Data entries:
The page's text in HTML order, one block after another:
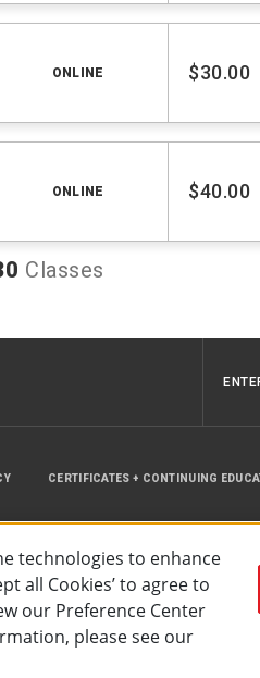
ONLINE $30.00
ONLINE $40.00
Classes
CERTIFICATES + CONTINUING
Terms of
technologies to enhance
all Cookies’ to agree to
our Preference Center
please see our
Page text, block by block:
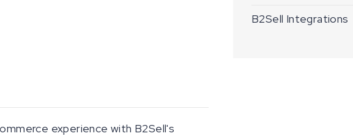
experience with B2Sell's
B2Sell Integrations
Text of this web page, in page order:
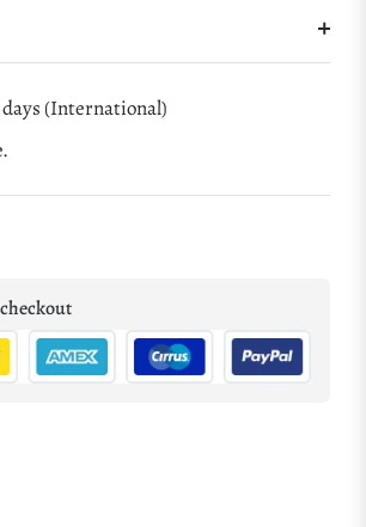
days (International)
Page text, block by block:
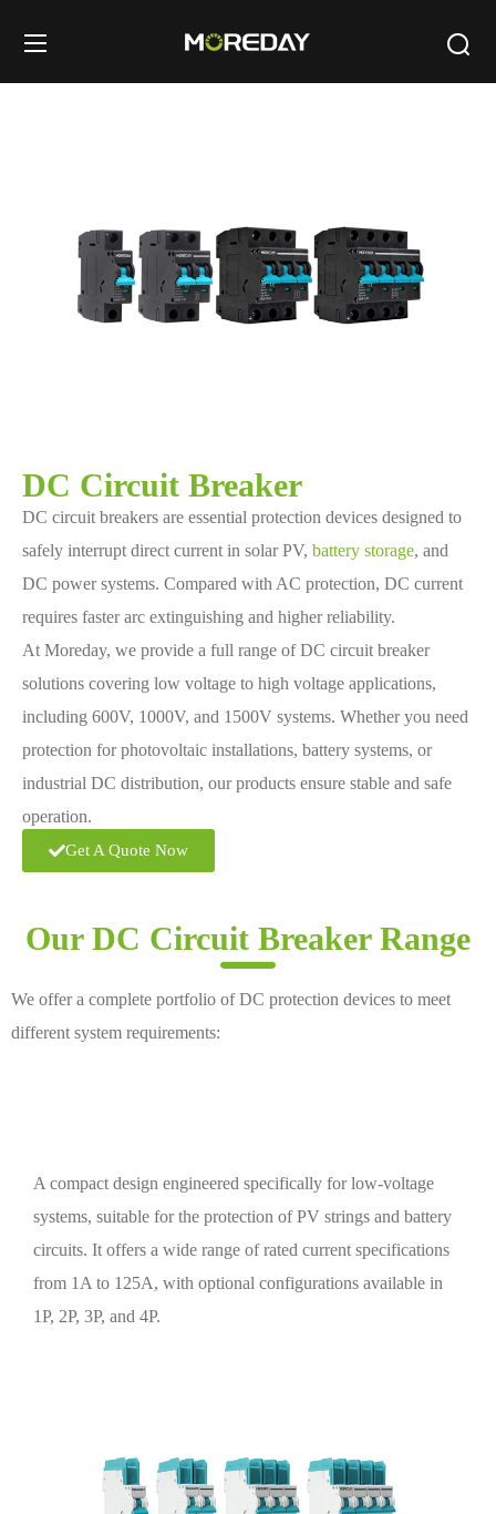
DC Circuit Breaker
DC circuit breakers are essential protection devices designed to
safely interrupt direct current in solar PV, battery storage, and
DC power systems. Compared with AC protection, DC current
requires faster arc extinguishing and higher reliability.
At Moreday, we provide a full range of DC circuit breaker
solutions covering low voltage to high voltage applications,
including 600V, 1000V, and 1500V systems. Whether you need
protection for photovoltaic installations, battery systems, or
industrial DC distribution, our products ensure stable and safe
operation.
Get A Quote Now
Our DC Circuit Breaker Range
We offer a complete portfolio of DC protection devices to meet
different system requirements:
A compact design engineered specifically for low-voltage
systems, suitable for the protection of PV strings and battery
circuits. It offers a wide range of rated current specifications
from 1A to 125A, with optional configurations available in
1P, 2P, 3P, and 4P.

# Problem to work on
From the first line to the last, repeat the records above exactly, leaving out the pictures.

# Response below
The page's text in HTML order, one block after another:
ONLINE $30.00
ONLINE $40.00
Classes
CERTIFICATES + CONTINUING
Terms of
technologies to enhance
all Cookies’ to agree to
our Preference Center
please see our
Page text, block by block:
experience with B2Sell's
B2Sell Integrations
Text of this web page, in page order:
days (International)
Page text, block by block:
DC Circuit Breaker
DC circuit breakers are essential protection devices designed to
safely interrupt direct current in solar PV, battery storage, and
DC power systems. Compared with AC protection, DC current
requires faster arc extinguishing and higher reliability.
At Moreday, we provide a full range of DC circuit breaker
solutions covering low voltage to high voltage applications,
including 600V, 1000V, and 1500V systems. Whether you need
protection for photovoltaic installations, battery systems, or
industrial DC distribution, our products ensure stable and safe
operation.
Get A Quote Now
Our DC Circuit Breaker Range
We offer a complete portfolio of DC protection devices to meet
different system requirements:
A compact design engineered specifically for low-voltage
systems, suitable for the protection of PV strings and battery
circuits. It offers a wide range of rated current specifications
from 1A to 125A, with optional configurations available in
1P, 2P, 3P, and 4P.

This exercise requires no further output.